4. Mechanical Safety
When a user applies a certain mechanism, obviously, there are theft or crushing threats. As a medical electronic manufacturer, you should prevent such threats as much as possible. Consider standards like IEC 60601-01, which outlines the standard aspects of emergency stops.
5. Debris
Some medical equipment forms debris when they come in contact with other surfaces. Debris, such as dust, oil, gear, or chopped human hair can hinder biological tests, leading to inaccuracies. Oil and dust can even enter inside the devices and interfere with their normal functioning. Therefore, ensure that end-users understand the effects of debris on your medical electronic products. This will maintain the high performance of the devices and prolong their lifespan.
6. Marginal Cases
It is essential to take note of the marginal cases of a healthcare device’s projected application environment. You should ask yourself some important questions: What will happen when the electronics are bumped, switched off, or interrupted when it is working? Which temperature conditions does it perform optimally?
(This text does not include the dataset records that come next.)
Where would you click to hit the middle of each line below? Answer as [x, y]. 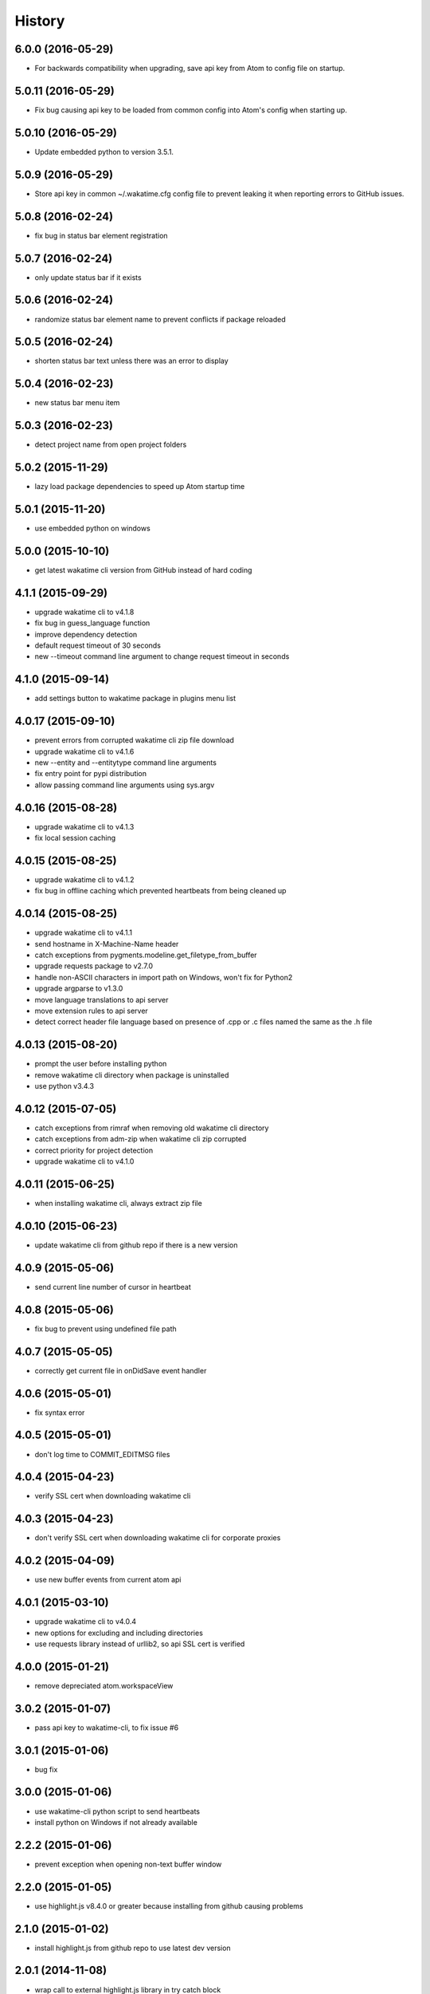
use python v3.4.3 [64, 1086]
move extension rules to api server [92, 1011]
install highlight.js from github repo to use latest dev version [133, 1948]
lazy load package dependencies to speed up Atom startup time [140, 487]
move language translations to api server [102, 999]
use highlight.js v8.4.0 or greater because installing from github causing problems [169, 1905]
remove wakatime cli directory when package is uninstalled [132, 1075]
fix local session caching [75, 838]
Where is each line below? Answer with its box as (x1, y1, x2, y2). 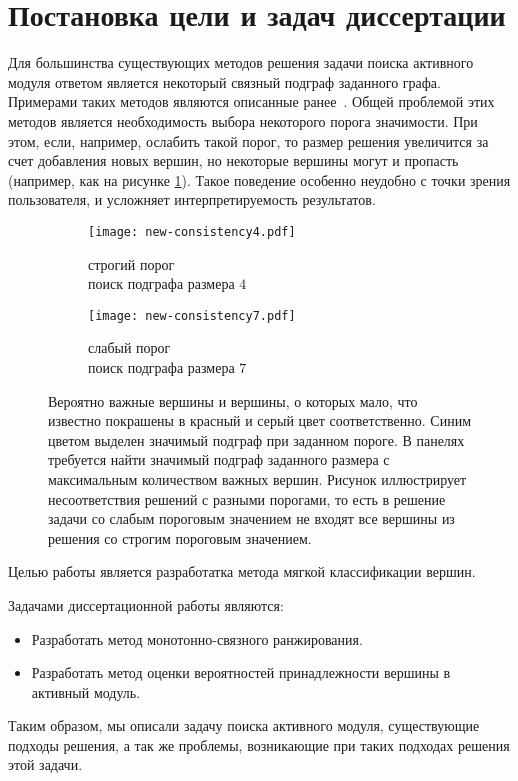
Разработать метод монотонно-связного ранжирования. (31, 628, 363, 649)
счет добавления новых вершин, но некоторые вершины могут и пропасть (8, 150, 459, 171)
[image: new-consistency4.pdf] (88, 224, 296, 239)
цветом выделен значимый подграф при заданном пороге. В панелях (48, 429, 465, 450)
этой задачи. (8, 754, 83, 775)
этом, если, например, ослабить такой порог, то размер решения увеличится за (8, 130, 489, 151)
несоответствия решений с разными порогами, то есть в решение (48, 488, 446, 509)
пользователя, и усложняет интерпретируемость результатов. (8, 189, 376, 210)
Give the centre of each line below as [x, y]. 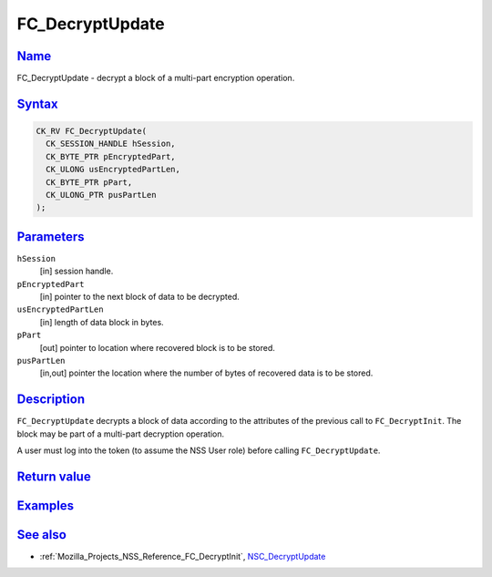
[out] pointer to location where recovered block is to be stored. [157, 347]
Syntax [37, 103]
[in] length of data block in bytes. [102, 322]
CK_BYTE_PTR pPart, [89, 182]
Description [51, 400]
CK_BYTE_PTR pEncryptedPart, [111, 156]
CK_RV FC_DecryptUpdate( [92, 131]
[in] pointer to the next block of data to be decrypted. [140, 297]
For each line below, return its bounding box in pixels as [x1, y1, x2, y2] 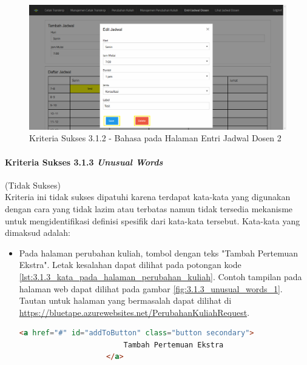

These are likely causes of safety problems, and therefore, you should consider them in your risk management plan. If left unattended, they can lead to expensive field problems, minimal or no application, and more repairs and maintenance requirements. While projecting marginal cases is easy, it consumes a lot of time. But it is less time-intensive than regular repairs.
7. Usability
Finally, you should consider the usability of your device since it can boost or hinder its performance. A poor design will automatically lead to failure in usability validation. Therefore, consider the amount of energy needed to run it. At which level will it perform/break? Does it produce any noise when running? Ensure you invest adequate time in the usability of your products to guarantee users a satisfied and effortless experience and successful market approval.
Conclusion
This article has offered a detailed discussion about PCB design considerations and standards for medical devices and equipment. Now that you have a good understanding of the topic, you can proceed to your project and implement the points we have covered. The success of your healthcare gadget and equipment development is dependent on integrating the set regulatory standards and considerations from the design stage.
Linda Liu is the overseas marketing manager for MKTPCB, a leading PCB manufacturer that offers high-quality PCB products and services. Since 2012, she has established “first-of-its-kind” industry-changing and transformational businesses initiatives that increased revenue growth, brand exposure and market expansion for MKTPCB. Liugraduated from Western University with a bachelors degree in marketing.